I have been using Pagure quite intensively recently and the one thing I miss the most compared to GitHub is some sort of continuous integration. I just want to see the green check appear on my pull requests.
There is a not-very-advertised Jenkins server used for Fedora Infrastructure.
The project I’m working on primarily, Pungi, has a couple unit tests that are
run there after every push to master or some other long-lived branch.
This is a nice start, but leads to problems when new contributors submit their pull requests. Unless someone runs the tests manually, we won’t know if they break.
As it turns out, it is quite possible to roll your own service to integrate the two.
Apply mutagen to Jenkins
Step one on my journey to having CI was to customize the Jenkins job definition to be able to merge pull requests from any repository.

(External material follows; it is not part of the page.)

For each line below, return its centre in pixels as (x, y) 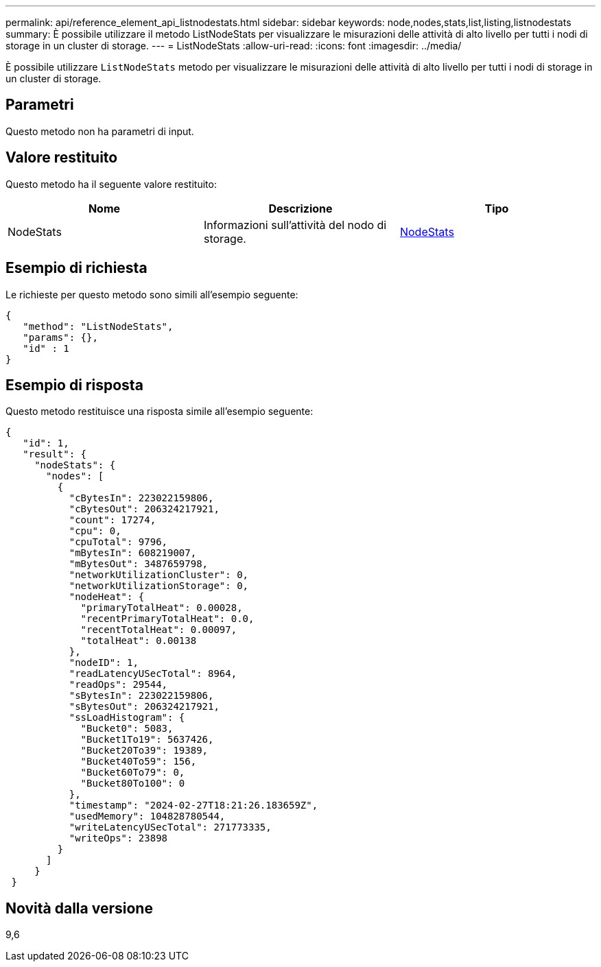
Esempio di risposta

To be able to do so, I added two parameters. One is for the URL to the remote repository, the other for the branch.
These parameters are available as environment variables in the script that runs the tests. This snippet will add the repo with changes to be tested as a remote and merge the proposed branch on top of master.
if [ -n "$REPO" -a -n "$BRANCH" ]; then
git remote rm proposed || true
git remote add proposed "$REPO"
git fetch proposed
git checkout origin/master
git merge --no-ff "proposed/$BRANCH" -m "Merge PR"
fiLast part of the Jenkins change is allowing remotely triggered builds. To do
this, it is necessary to set up an authentication token. Triggering a build is
then a simple HTTP POST request with a
?cause=203&REPO=https://example.com/repo.git&BRANCH=merge-this-plz&token=BEEFCAFE.
The cause part is used to keep track of the pull request in question. It will
come in handy later.
Since we need to get information about the builds in some way, it is necessary to enable sending messages to Fedmsg as a post-build action.
Supercharge Pagure configuration
The configuration on Pagure side is not that complicated. All that needs to be done is enable Fedmsg integration and set up an API key. This key needs to be able to post comments to pull requests.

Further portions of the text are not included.